Officials Raise Concerns About Software for the Most Powerful Rocket Ever Flown (msn.com) 71

NASA's 322-foot rocket "Space Launch System" rocket "would be the most powerful rocket ever flown, eclipsing both the Saturn V that flew astronauts to the moon and SpaceX's Falcon Heavy," reports the Washington Post.

But "it's not the rocket's engines that concern officials but the software that will control everything the rocket does, from setting its trajectory to opening individual valves to open and close." Computing power has become as critical to rockets as the brute force that lifts them out of Earth's atmosphere, especially rockets like the SLS, which is really an amalgamation of parts built by a variety of manufacturers: Boeing builds the rocket's "core stage," the main part of the vehicle. Lockheed Martin builds the Orion spacecraft. Aerojet Rocketdyne and Northrop Grumman are responsible for the RS-25 engines and the side boosters, respectively. And the United Launch Alliance handles the upper stage. All of those components need to work together for a mission to be successful. But NASA's Aerospace Safety Advisory Panel recently said it was concerned about the disjointed way the complicated system was being developed and tested...

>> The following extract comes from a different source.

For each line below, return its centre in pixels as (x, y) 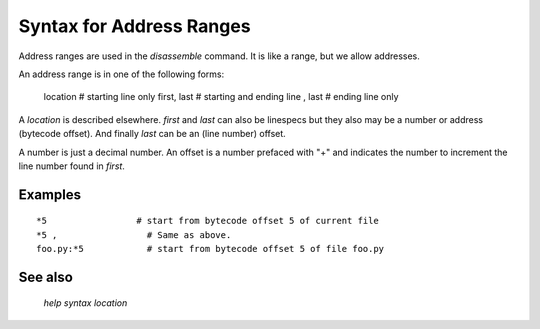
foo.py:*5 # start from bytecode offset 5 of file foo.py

Also troubling to the safety panel was that NASA and its contractors appeared not to have taken "advantage of the lessons learned" from the botched flight last year of Boeing's Starliner spacecraft, which suffered a pair of software errors that prevented it from docking with the International Space Station as planned and forced controllers to cut the mission short. NASA has since said that it did a poor job of overseeing Boeing on the Starliner program, and has since vowed to have more rigorous reviews of its work, especially its software testing...

NASA pushed back on the safety panel's findings, saying in a statement that "all software, hardware, and combination for every phase of the Artemis I mission is thoroughly tested and evaluated to ensure that it meets NASA's strict safety requirements and is fully qualified for human spaceflight." The agency and its contractors are "conducting integrated end-to-end testing for the software, hardware, avionics and integrated systems needed to fly Artemis missions," it said.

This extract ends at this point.